### ASSIGNED TASK
From the line below that contains "Year Anniversary, Museum" to the line that contains "UNIT NO 901", repeat every line exactly, both ends included, and nothing else.

Stored items from a collection
==================================================

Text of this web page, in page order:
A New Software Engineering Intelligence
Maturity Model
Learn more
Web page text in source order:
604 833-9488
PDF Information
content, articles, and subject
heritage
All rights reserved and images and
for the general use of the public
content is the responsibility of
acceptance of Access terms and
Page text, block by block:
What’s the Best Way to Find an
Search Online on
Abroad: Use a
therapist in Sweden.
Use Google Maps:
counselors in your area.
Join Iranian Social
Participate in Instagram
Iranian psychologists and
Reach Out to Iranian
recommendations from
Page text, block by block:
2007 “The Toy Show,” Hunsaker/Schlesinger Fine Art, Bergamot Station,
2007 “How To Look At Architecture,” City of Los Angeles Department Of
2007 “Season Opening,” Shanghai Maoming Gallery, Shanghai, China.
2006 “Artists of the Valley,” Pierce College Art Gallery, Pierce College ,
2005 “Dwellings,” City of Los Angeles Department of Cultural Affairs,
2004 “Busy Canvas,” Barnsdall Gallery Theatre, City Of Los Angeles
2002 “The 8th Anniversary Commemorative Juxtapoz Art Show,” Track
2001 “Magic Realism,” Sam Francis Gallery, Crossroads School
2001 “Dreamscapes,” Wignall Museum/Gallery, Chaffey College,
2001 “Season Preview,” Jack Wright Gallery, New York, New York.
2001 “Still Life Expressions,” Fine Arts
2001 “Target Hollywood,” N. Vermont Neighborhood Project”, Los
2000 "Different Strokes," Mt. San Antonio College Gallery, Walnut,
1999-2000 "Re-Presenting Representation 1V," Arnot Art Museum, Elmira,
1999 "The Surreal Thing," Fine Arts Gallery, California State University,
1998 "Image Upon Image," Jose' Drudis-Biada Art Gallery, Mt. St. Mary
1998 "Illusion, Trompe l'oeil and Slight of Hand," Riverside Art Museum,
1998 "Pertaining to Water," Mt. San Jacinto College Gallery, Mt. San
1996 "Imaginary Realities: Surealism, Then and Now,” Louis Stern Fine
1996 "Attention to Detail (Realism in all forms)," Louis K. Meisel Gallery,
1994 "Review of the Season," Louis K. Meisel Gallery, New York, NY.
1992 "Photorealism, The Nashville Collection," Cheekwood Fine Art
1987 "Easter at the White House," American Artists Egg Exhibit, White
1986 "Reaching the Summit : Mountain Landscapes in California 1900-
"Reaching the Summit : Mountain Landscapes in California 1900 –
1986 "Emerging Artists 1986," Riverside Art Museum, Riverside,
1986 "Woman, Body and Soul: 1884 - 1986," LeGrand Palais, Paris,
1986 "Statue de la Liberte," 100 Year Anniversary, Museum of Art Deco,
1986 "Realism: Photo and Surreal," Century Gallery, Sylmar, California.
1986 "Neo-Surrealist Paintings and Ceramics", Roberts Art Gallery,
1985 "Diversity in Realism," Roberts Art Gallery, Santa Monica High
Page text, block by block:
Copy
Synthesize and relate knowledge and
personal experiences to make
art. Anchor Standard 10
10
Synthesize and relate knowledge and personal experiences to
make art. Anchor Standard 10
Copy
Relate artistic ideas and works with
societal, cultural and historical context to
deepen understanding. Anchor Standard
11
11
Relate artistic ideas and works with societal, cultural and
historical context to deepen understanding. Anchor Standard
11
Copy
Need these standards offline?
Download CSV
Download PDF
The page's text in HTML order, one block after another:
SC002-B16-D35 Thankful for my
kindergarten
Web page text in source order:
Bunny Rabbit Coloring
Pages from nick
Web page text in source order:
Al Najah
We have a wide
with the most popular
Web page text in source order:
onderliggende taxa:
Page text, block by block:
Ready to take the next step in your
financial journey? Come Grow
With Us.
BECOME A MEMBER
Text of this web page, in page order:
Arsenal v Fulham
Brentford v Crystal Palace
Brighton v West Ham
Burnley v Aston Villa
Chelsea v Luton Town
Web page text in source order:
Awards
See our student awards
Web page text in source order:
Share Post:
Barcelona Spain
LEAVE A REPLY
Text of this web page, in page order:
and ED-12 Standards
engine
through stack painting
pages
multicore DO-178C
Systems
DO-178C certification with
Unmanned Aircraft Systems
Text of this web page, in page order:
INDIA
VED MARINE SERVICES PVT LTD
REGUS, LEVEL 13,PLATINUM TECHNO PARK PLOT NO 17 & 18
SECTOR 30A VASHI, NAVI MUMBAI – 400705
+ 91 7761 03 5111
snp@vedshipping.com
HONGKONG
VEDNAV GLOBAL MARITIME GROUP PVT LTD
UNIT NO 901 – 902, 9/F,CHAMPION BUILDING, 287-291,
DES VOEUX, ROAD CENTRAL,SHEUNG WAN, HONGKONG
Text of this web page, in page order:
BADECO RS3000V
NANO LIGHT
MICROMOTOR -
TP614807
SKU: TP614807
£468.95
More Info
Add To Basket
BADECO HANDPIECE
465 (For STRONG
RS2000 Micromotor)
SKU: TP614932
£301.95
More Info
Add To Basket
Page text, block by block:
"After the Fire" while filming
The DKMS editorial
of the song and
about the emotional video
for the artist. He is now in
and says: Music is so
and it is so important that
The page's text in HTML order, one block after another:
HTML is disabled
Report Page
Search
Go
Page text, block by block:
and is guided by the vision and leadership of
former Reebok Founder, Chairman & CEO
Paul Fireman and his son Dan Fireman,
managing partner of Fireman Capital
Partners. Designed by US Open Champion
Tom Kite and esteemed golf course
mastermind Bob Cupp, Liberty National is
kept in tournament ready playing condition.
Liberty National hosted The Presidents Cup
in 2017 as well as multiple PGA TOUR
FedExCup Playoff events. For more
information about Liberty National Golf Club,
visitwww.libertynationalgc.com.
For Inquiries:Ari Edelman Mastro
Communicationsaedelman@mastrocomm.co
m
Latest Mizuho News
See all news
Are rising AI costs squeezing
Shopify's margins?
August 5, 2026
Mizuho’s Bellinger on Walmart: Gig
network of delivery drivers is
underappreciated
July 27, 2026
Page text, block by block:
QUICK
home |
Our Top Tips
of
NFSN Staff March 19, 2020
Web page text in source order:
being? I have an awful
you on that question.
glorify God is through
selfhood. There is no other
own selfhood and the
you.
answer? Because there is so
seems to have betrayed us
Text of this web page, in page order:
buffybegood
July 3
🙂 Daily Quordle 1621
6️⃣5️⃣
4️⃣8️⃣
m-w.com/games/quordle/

==================================================

### RESPONSE BELOW
1986 "Statue de la Liberte," 100 Year Anniversary, Museum of Art Deco,
1986 "Realism: Photo and Surreal," Century Gallery, Sylmar, California.
1986 "Neo-Surrealist Paintings and Ceramics", Roberts Art Gallery,
1985 "Diversity in Realism," Roberts Art Gallery, Santa Monica High
Page text, block by block:
Copy
Synthesize and relate knowledge and
personal experiences to make
art. Anchor Standard 10
10
Synthesize and relate knowledge and personal experiences to
make art. Anchor Standard 10
Copy
Relate artistic ideas and works with
societal, cultural and historical context to
deepen understanding. Anchor Standard
11
11
Relate artistic ideas and works with societal, cultural and
historical context to deepen understanding. Anchor Standard
11
Copy
Need these standards offline?
Download CSV
Download PDF
The page's text in HTML order, one block after another:
SC002-B16-D35 Thankful for my
kindergarten
Web page text in source order:
Bunny Rabbit Coloring
Pages from nick
Web page text in source order:
Al Najah
We have a wide
with the most popular
Web page text in source order:
onderliggende taxa:
Page text, block by block:
Ready to take the next step in your
financial journey? Come Grow
With Us.
BECOME A MEMBER
Text of this web page, in page order:
Arsenal v Fulham
Brentford v Crystal Palace
Brighton v West Ham
Burnley v Aston Villa
Chelsea v Luton Town
Web page text in source order:
Awards
See our student awards
Web page text in source order:
Share Post:
Barcelona Spain
LEAVE A REPLY
Text of this web page, in page order:
and ED-12 Standards
engine
through stack painting
pages
multicore DO-178C
Systems
DO-178C certification with
Unmanned Aircraft Systems
Text of this web page, in page order:
INDIA
VED MARINE SERVICES PVT LTD
REGUS, LEVEL 13,PLATINUM TECHNO PARK PLOT NO 17 & 18
SECTOR 30A VASHI, NAVI MUMBAI – 400705
+ 91 7761 03 5111
snp@vedshipping.com
HONGKONG
VEDNAV GLOBAL MARITIME GROUP PVT LTD
UNIT NO 901 – 902, 9/F,CHAMPION BUILDING, 287-291,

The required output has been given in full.